そして私の手をぎゅっと握ってこういった。


「大丈夫だから」


雷がどっか行くまで一緒に待っててやるよ、と桐原がいった。その横顔は
いつも私が教室で見てるのとは違って大人の表情をしていた。『クラス
メートの桐原』ではなく『男の子の桐原』がそこにいた。
蓮見が雷苦手なのってさ、俺が英語苦手なのと同じようなモンだろ?そう
いって彼は笑った。


手を繋いだまま私たちは玄関に立って雷が止むのを待った。だんだん
音が遠のいて空も少しずつ明るくなり、桐原が手を繋いでないほうの
手を外に向かって伸ばし、雨が止んだかどうか確認する。


「さてと、そろそろ行きますか」


そういうと、桐原は繋いだ手をそのまま引っ張る形で歩き出した。
手を繋いで歩く私たちは周りから見たら付き合ってるように見えるの
だろうか。

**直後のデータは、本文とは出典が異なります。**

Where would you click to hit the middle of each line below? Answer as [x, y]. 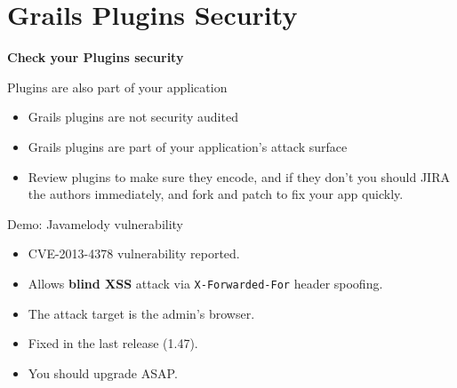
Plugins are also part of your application [117, 87]
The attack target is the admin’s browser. [141, 313]
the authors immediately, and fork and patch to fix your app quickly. [216, 194]
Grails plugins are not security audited [133, 117]
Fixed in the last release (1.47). [113, 343]
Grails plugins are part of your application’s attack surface [188, 146]
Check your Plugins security [96, 57]
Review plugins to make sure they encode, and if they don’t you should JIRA [239, 176]
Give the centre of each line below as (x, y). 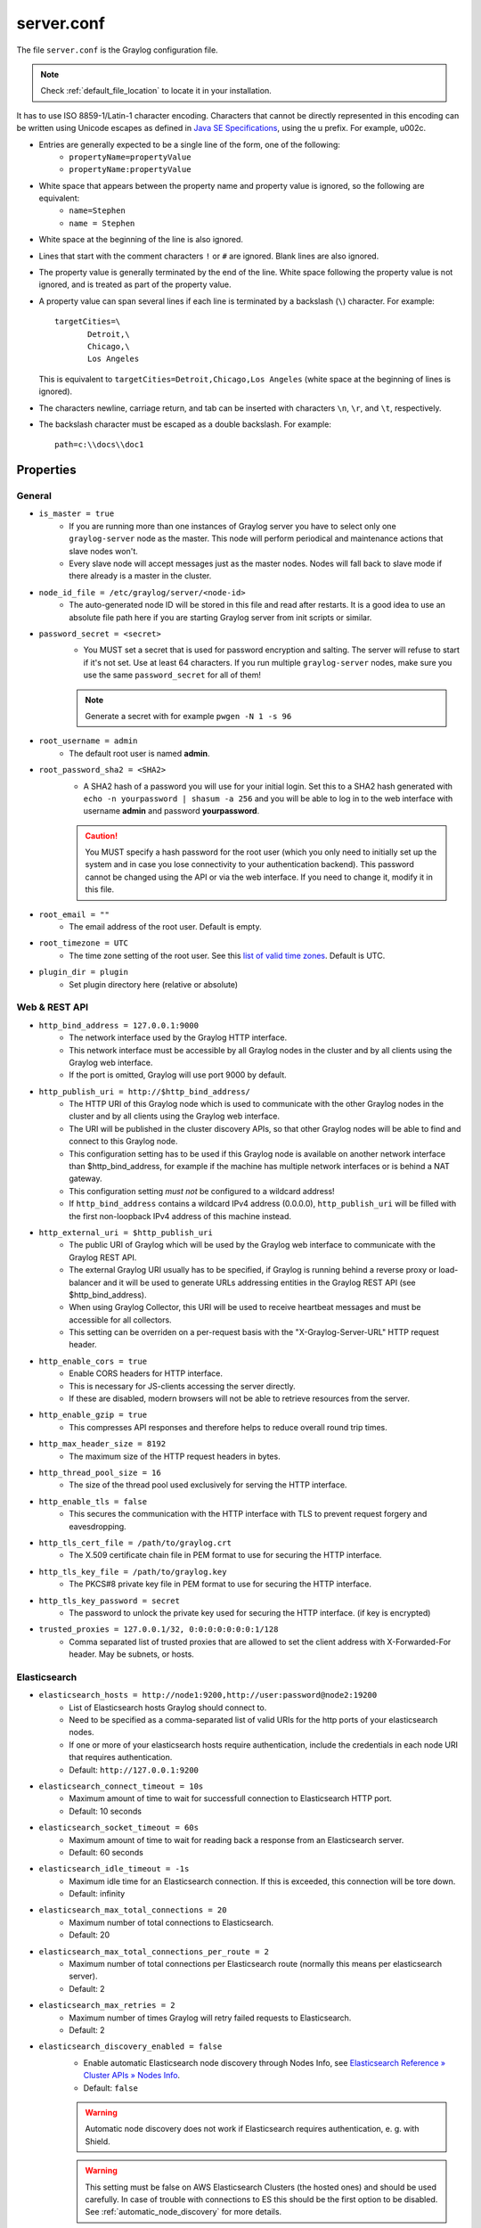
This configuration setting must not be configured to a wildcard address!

こういうのってイロイロとまずいんじゃないの、と聞いたら
なんで、と桐原に軽くかわされた。


「…今日はありがと」


「いえいえどういたしまして」


「今日のお礼に今度マックぐらいなら奢らせていただきます」


マックねえ、とちょっと考え込む仕草を見せる桐原。何ですか、せめて
スタバにしろよとでもいいますか。


「マックはいいからさ、その代わりにひとつ俺のいうこときいて」


そういってちょうど分かれ道のところで桐原が立ち止まる。何だろう、
今年いっぱい英語のノート写させろとかいうつもりかな。それとも授業中
先生に当てられそうになったら必ず起こせとか。
だけどそんな私の単純思考は桐原の一言で一気に吹っ飛んでしまった。





「明日から、『ゆりか』って呼ばせてよ」





それはいつものやんちゃな桐原の、最高の笑顔を独り占めした瞬間。



見上げれば、空は快晴。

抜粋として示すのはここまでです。